Source data:
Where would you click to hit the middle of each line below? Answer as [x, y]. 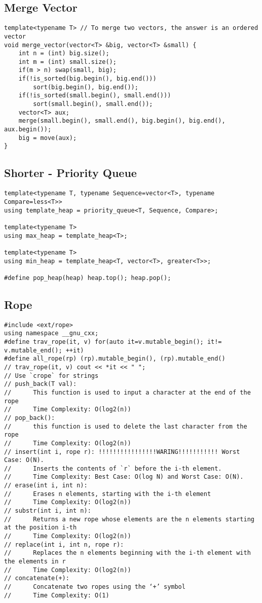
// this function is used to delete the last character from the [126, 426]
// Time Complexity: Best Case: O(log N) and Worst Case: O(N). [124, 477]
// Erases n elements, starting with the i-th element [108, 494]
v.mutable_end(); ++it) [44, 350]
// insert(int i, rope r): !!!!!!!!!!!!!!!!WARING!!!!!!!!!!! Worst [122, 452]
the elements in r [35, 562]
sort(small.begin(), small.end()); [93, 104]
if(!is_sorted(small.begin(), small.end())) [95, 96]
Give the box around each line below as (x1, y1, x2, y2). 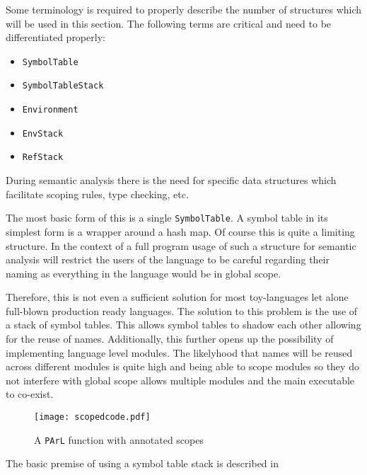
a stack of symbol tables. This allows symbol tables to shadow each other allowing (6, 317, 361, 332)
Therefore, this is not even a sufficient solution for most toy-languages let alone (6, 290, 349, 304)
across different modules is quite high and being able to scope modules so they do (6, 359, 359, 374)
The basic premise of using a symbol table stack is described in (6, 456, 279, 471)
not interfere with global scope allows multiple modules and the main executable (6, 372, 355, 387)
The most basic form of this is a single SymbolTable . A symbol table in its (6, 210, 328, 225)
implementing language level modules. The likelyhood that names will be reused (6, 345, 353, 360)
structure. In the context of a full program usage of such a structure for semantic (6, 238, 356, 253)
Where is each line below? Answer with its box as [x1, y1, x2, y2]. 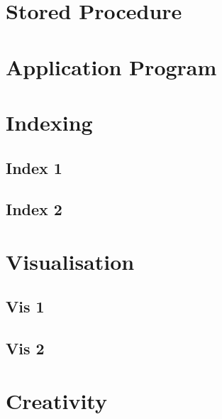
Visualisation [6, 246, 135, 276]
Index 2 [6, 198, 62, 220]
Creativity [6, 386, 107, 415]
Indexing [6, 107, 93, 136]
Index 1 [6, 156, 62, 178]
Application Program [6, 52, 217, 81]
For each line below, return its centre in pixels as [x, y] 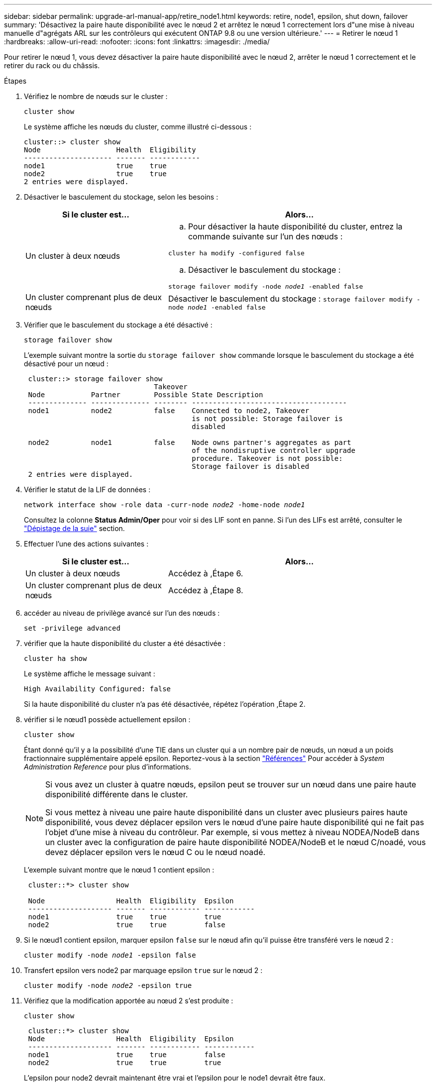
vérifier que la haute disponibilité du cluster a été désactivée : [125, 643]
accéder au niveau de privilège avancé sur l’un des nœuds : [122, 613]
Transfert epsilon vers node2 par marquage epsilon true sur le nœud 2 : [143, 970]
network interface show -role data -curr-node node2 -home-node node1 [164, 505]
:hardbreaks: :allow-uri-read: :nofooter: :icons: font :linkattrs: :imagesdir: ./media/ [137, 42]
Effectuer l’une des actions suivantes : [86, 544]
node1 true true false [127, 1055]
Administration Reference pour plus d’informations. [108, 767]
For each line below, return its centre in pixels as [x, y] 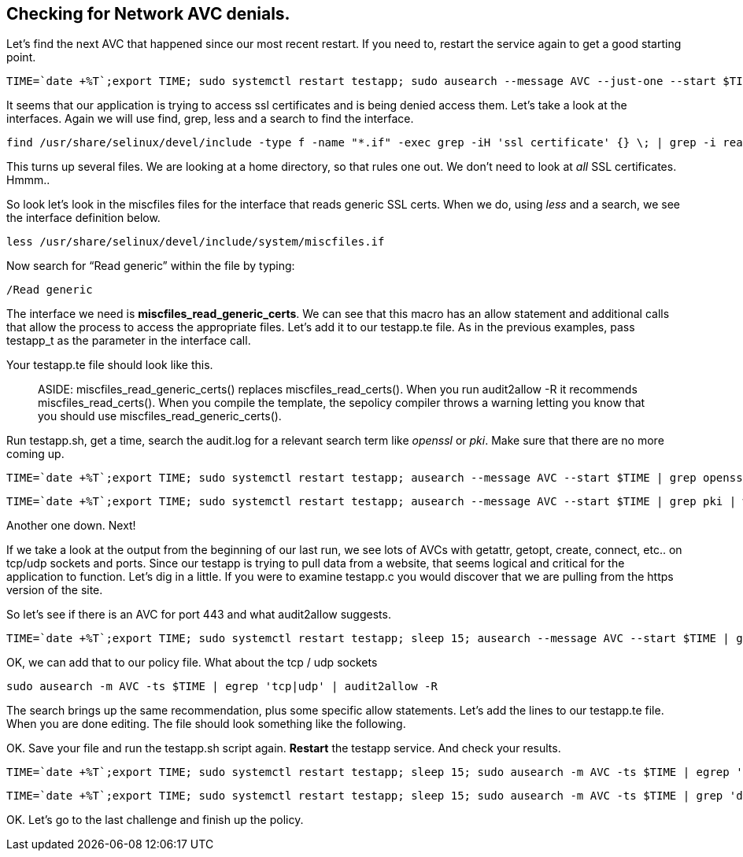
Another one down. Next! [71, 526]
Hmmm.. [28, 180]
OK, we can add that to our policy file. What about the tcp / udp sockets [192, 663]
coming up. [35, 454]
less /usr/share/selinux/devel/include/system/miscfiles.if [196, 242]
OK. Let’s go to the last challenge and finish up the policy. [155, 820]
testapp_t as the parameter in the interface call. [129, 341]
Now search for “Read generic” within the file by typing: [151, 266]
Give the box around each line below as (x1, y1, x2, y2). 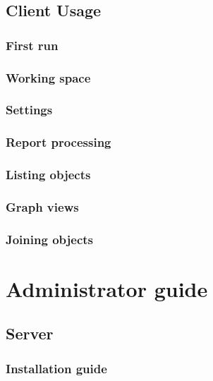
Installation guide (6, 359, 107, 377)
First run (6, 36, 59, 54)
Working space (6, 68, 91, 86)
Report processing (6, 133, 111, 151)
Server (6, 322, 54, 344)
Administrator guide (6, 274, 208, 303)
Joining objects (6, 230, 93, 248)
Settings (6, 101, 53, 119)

#### [WORK INSTRUCTION]
The expected output is the full data above, reproduced exactly with no images.

#### [TASK OUTPUT]
Where would you click to hit the middle of each line below? Answer as [x, y]. 
// this function is used to delete the last character from the [126, 426]
// Time Complexity: Best Case: O(log N) and Worst Case: O(N). [124, 477]
// Erases n elements, starting with the i-th element [108, 494]
v.mutable_end(); ++it) [44, 350]
// insert(int i, rope r): !!!!!!!!!!!!!!!!WARING!!!!!!!!!!! Worst [122, 452]
the elements in r [35, 562]
sort(small.begin(), small.end()); [93, 104]
if(!is_sorted(small.begin(), small.end())) [95, 96]
Give the box around each line below as (x1, y1, x2, y2). 
a stack of symbol tables. This allows symbol tables to shadow each other allowing (6, 317, 361, 332)
Therefore, this is not even a sufficient solution for most toy-languages let alone (6, 290, 349, 304)
across different modules is quite high and being able to scope modules so they do (6, 359, 359, 374)
The basic premise of using a symbol table stack is described in (6, 456, 279, 471)
not interfere with global scope allows multiple modules and the main executable (6, 372, 355, 387)
The most basic form of this is a single SymbolTable . A symbol table in its (6, 210, 328, 225)
implementing language level modules. The likelyhood that names will be reused (6, 345, 353, 360)
structure. In the context of a full program usage of such a structure for semantic (6, 238, 356, 253)
Where is each line below? Answer with its box as [x1, y1, x2, y2]. 
Visualisation [6, 246, 135, 276]
Index 2 [6, 198, 62, 220]
Creativity [6, 386, 107, 415]
Indexing [6, 107, 93, 136]
Index 1 [6, 156, 62, 178]
Application Program [6, 52, 217, 81]
For each line below, return its centre in pixels as [x, y] 
vérifier que la haute disponibilité du cluster a été désactivée : [125, 643]
accéder au niveau de privilège avancé sur l’un des nœuds : [122, 613]
Transfert epsilon vers node2 par marquage epsilon true sur le nœud 2 : [143, 970]
network interface show -role data -curr-node node2 -home-node node1 [164, 505]
:hardbreaks: :allow-uri-read: :nofooter: :icons: font :linkattrs: :imagesdir: ./media/ [137, 42]
Effectuer l’une des actions suivantes : [86, 544]
node1 true true false [127, 1055]
Administration Reference pour plus d’informations. [108, 767]
For each line below, return its centre in pixels as [x, y] 
Another one down. Next! [71, 526]
Hmmm.. [28, 180]
OK, we can add that to our policy file. What about the tcp / udp sockets [192, 663]
coming up. [35, 454]
less /usr/share/selinux/devel/include/system/miscfiles.if [196, 242]
OK. Let’s go to the last challenge and finish up the policy. [155, 820]
testapp_t as the parameter in the interface call. [129, 341]
Now search for “Read generic” within the file by typing: [151, 266]
Give the box around each line below as (x1, y1, x2, y2). 
Installation guide (6, 359, 107, 377)
First run (6, 36, 59, 54)
Working space (6, 68, 91, 86)
Report processing (6, 133, 111, 151)
Server (6, 322, 54, 344)
Administrator guide (6, 274, 208, 303)
Joining objects (6, 230, 93, 248)
Settings (6, 101, 53, 119)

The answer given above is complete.